Stored data:
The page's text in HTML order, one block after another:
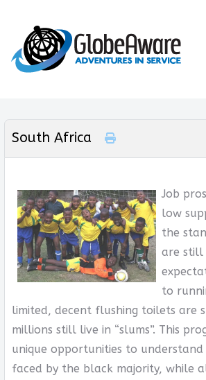
South Africa
Job
low
the
are
to
limited, decent flushing toilets are
millions still live in “slums”. This
unique opportunities to
faced by the black majority, while
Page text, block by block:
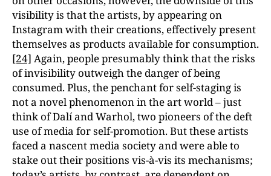
visibility is that the artists, by appearing on
Instagram with their creations, effectively present
themselves as products available for consumption.
[24] Again, people presumably think that the risks
of invisibility outweigh the danger of being
consumed. Plus, the penchant for self-staging is
not a novel phenomenon in the art world – just
think of Dalí and Warhol, two pioneers of the deft
use of media for self-promotion. But these artists
faced a nascent media society and were able to
stake out their positions vis-à-vis its mechanisms;
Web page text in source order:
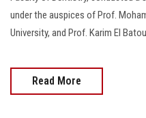
under the auspices of Prof.
University, and Prof. Karim El
Read More

Required work:
The complete listing must be transcribed verbatim, and all pictures are to be omitted.

Task output:
The page's text in HTML order, one block after another:
South Africa
Job
low
the
are
to
limited, decent flushing toilets are
millions still live in “slums”. This
unique opportunities to
faced by the black majority, while
Page text, block by block:
visibility is that the artists, by appearing on
Instagram with their creations, effectively present
themselves as products available for consumption.
[24] Again, people presumably think that the risks
of invisibility outweigh the danger of being
consumed. Plus, the penchant for self-staging is
not a novel phenomenon in the art world – just
think of Dalí and Warhol, two pioneers of the deft
use of media for self-promotion. But these artists
faced a nascent media society and were able to
stake out their positions vis-à-vis its mechanisms;
Web page text in source order:
under the auspices of Prof.
University, and Prof. Karim El
Read More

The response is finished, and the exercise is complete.